** Input data follows **

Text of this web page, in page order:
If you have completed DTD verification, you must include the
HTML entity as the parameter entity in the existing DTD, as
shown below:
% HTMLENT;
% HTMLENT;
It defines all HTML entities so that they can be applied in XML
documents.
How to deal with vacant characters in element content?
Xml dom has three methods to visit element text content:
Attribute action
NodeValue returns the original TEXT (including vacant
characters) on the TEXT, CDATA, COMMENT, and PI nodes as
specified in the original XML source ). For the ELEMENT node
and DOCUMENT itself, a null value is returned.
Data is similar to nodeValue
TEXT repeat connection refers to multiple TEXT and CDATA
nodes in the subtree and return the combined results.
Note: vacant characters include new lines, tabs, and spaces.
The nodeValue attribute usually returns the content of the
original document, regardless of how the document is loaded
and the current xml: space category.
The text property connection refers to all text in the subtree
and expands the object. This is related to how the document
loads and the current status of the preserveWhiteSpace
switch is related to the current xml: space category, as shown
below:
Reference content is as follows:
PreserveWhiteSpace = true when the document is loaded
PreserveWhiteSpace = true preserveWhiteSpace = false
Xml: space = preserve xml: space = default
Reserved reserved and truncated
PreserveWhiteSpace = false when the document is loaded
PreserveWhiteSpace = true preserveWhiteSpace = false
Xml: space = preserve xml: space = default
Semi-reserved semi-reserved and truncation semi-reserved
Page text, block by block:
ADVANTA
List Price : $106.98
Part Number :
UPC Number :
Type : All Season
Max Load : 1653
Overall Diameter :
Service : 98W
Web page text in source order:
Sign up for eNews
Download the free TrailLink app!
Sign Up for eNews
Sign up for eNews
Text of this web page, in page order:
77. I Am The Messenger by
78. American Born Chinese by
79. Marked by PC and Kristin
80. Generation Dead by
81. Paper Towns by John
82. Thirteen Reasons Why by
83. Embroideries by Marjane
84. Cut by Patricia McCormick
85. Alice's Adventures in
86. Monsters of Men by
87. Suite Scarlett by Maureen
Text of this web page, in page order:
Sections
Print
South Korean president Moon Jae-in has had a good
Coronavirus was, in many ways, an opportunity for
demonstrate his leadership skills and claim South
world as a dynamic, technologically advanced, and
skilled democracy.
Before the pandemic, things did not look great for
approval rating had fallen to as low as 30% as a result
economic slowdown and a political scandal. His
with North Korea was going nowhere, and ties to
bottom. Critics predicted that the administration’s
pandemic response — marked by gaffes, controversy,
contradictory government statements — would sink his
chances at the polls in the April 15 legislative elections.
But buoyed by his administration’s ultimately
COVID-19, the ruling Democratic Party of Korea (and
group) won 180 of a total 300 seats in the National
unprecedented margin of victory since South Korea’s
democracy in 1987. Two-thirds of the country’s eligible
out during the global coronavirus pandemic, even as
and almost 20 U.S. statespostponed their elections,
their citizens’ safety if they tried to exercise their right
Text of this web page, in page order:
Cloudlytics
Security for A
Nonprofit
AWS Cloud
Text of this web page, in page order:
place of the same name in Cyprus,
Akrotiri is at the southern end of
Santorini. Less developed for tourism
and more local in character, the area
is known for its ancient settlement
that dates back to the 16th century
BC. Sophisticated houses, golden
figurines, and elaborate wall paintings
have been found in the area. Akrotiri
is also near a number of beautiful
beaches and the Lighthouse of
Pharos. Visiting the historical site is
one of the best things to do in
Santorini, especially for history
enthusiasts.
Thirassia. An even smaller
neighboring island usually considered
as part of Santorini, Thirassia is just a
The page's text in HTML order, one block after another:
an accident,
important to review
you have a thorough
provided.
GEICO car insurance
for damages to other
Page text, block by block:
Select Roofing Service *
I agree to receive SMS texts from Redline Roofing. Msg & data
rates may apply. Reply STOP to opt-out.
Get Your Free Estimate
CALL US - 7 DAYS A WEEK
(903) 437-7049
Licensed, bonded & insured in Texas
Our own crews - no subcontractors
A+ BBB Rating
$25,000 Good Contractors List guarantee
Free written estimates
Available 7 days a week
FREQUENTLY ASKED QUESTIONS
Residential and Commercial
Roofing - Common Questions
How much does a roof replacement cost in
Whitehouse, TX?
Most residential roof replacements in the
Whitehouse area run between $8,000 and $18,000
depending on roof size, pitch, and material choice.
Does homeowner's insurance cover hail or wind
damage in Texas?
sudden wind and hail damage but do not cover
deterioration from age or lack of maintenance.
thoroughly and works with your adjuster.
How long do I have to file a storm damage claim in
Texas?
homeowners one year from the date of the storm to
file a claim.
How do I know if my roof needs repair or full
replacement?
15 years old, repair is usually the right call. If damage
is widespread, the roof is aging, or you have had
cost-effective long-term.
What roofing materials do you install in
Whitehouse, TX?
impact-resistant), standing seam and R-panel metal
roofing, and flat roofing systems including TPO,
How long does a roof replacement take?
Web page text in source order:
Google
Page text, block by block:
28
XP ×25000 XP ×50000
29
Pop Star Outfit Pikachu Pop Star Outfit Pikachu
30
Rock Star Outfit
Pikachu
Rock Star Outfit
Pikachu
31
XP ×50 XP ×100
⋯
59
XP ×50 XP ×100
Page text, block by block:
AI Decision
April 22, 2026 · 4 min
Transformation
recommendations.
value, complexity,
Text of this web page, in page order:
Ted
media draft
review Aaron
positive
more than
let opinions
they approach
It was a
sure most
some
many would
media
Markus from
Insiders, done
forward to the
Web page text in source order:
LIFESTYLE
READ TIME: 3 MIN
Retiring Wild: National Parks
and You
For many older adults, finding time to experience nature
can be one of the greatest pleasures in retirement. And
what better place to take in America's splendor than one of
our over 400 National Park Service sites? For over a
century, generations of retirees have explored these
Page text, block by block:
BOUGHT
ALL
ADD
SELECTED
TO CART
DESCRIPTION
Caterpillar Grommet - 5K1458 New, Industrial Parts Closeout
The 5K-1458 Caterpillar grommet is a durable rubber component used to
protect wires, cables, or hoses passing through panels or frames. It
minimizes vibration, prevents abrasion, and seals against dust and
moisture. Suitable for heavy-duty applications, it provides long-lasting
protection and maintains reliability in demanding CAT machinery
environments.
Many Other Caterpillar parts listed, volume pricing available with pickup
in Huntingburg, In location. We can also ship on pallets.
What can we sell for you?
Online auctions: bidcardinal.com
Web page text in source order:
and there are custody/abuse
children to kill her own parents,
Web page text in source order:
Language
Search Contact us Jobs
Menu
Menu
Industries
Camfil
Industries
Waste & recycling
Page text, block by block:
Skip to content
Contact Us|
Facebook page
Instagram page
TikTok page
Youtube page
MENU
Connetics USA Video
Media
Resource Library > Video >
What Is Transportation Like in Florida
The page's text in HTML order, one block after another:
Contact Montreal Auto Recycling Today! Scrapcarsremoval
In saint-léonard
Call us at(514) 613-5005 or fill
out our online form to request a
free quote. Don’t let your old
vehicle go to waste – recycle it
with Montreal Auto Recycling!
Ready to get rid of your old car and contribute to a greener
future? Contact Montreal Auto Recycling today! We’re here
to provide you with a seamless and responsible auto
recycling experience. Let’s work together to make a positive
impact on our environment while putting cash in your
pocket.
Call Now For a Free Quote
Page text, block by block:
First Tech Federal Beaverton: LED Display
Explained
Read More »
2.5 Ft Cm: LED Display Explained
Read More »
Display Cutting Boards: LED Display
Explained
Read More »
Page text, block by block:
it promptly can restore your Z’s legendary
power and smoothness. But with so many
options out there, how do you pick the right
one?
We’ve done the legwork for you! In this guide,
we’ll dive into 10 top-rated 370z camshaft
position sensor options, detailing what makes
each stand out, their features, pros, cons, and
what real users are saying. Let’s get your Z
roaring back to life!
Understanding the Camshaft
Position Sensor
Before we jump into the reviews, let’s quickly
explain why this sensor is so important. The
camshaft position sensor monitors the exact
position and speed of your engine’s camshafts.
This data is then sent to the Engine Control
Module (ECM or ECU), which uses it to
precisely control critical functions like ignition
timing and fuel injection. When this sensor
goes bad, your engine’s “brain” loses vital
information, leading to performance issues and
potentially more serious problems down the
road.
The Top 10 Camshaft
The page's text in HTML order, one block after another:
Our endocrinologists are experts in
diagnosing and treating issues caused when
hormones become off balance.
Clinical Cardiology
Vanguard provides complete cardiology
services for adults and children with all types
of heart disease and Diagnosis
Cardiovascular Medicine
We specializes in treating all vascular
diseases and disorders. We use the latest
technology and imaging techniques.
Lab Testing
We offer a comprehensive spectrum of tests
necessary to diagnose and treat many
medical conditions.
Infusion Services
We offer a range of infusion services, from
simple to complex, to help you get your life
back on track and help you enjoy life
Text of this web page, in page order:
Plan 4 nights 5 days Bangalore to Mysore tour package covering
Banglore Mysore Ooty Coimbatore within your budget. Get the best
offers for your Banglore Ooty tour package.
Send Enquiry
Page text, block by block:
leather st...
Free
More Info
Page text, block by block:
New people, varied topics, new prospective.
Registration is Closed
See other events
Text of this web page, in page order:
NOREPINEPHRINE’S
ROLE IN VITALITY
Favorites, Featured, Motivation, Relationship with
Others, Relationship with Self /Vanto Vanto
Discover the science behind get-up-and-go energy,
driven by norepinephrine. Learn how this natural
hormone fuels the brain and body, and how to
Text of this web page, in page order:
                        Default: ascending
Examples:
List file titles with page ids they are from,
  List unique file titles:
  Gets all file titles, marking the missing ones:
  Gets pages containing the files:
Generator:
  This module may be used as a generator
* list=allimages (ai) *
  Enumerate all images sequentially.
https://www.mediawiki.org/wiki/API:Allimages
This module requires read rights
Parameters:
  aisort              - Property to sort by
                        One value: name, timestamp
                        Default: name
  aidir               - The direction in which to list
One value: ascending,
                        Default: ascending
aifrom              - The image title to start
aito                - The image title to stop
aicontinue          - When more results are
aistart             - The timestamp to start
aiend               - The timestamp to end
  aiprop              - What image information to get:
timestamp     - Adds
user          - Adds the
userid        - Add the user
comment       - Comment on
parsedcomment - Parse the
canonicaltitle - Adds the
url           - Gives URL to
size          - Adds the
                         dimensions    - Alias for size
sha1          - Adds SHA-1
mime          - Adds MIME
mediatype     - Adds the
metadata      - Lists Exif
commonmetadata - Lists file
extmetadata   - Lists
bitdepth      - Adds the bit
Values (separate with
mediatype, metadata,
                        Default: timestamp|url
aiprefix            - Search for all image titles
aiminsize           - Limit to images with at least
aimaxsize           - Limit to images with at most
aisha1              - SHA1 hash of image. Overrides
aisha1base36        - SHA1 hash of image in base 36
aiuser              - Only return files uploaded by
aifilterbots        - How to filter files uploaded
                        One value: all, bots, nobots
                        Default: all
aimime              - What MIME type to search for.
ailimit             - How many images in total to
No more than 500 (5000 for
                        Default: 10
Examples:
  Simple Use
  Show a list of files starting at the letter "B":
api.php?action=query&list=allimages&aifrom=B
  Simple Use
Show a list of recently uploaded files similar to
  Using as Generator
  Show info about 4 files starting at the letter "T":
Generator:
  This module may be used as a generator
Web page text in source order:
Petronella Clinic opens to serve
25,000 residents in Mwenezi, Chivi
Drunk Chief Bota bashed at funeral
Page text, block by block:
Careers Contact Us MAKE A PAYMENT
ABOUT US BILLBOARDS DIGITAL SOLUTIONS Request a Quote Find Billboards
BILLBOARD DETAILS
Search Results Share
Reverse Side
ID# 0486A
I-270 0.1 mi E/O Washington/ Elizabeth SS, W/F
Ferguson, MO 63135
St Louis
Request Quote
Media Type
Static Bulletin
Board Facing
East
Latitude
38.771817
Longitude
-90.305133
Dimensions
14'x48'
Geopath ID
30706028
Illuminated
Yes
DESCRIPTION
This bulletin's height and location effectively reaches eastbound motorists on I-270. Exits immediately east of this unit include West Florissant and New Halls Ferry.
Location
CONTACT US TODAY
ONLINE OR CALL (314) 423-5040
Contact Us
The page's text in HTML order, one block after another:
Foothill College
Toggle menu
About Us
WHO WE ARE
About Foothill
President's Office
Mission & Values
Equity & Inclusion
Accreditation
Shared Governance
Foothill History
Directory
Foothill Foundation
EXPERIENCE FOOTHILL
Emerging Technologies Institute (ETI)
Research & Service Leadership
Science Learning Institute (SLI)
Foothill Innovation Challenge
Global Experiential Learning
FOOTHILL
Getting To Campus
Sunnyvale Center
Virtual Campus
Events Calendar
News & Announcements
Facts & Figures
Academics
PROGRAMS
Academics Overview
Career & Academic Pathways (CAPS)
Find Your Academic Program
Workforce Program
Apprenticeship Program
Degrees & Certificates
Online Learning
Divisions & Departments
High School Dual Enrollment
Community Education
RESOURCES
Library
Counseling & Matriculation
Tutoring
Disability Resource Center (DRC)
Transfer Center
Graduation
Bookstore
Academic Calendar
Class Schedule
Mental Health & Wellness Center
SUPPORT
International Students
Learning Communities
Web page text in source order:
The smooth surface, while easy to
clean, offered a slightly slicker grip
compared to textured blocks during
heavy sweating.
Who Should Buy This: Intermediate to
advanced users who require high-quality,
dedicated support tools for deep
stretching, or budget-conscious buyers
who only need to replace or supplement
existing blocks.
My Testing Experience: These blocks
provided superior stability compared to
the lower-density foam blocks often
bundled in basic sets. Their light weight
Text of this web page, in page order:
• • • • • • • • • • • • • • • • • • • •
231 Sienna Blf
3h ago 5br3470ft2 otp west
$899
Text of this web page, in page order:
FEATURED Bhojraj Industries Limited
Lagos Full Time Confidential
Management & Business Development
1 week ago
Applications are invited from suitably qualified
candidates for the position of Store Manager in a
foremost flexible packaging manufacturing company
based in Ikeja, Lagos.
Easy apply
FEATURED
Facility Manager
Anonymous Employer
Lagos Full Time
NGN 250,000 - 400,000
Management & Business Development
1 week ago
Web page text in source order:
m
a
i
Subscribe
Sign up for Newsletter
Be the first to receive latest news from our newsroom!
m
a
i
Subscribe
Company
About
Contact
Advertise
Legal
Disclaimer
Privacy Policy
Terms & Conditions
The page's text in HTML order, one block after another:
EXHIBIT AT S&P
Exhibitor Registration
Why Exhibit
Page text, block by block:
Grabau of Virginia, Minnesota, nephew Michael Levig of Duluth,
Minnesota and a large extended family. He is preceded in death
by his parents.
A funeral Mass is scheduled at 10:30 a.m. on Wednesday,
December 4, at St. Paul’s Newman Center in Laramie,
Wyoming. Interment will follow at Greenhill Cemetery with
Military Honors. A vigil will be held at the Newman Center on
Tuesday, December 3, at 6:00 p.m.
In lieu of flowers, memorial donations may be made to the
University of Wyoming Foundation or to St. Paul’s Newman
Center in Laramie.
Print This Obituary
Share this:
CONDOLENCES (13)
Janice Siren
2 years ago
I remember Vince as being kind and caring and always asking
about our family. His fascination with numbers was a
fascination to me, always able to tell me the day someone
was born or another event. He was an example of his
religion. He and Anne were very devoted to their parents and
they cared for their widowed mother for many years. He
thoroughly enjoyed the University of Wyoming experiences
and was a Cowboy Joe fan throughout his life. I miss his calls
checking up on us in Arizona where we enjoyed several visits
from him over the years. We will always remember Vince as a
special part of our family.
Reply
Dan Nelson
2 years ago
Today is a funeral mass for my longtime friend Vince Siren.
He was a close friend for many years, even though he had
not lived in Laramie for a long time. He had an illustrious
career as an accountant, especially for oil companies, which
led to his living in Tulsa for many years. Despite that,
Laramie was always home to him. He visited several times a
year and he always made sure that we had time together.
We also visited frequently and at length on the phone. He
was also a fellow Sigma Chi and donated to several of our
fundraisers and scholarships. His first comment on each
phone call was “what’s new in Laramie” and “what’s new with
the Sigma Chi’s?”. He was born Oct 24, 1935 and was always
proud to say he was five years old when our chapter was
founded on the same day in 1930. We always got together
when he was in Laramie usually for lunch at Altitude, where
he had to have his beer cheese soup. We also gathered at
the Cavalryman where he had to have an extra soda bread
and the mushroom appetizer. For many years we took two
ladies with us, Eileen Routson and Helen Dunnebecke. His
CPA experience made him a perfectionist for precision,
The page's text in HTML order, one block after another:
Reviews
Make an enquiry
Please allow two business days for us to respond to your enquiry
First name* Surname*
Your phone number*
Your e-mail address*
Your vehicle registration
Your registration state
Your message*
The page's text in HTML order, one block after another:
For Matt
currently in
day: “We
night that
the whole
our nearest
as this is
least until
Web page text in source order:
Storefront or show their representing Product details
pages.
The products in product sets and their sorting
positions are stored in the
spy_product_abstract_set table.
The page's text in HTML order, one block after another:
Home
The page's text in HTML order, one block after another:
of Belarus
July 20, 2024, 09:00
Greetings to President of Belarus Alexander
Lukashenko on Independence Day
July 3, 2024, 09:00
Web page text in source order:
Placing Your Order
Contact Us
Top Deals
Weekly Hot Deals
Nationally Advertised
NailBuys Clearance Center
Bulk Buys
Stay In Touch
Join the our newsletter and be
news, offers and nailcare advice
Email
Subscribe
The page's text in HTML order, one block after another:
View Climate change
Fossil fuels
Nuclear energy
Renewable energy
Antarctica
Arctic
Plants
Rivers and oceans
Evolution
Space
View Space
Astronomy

** End of Input data **

Exercise instructions:
Where the listing above has a line with "out our online form to request a", start there, and output every line exactly through the line with "roaring back to life!", which is also included.

Written answer:
out our online form to request a
free quote. Don’t let your old
vehicle go to waste – recycle it
with Montreal Auto Recycling!
Ready to get rid of your old car and contribute to a greener
future? Contact Montreal Auto Recycling today! We’re here
to provide you with a seamless and responsible auto
recycling experience. Let’s work together to make a positive
impact on our environment while putting cash in your
pocket.
Call Now For a Free Quote
Page text, block by block:
First Tech Federal Beaverton: LED Display
Explained
Read More »
2.5 Ft Cm: LED Display Explained
Read More »
Display Cutting Boards: LED Display
Explained
Read More »
Page text, block by block:
it promptly can restore your Z’s legendary
power and smoothness. But with so many
options out there, how do you pick the right
one?
We’ve done the legwork for you! In this guide,
we’ll dive into 10 top-rated 370z camshaft
position sensor options, detailing what makes
each stand out, their features, pros, cons, and
what real users are saying. Let’s get your Z
roaring back to life!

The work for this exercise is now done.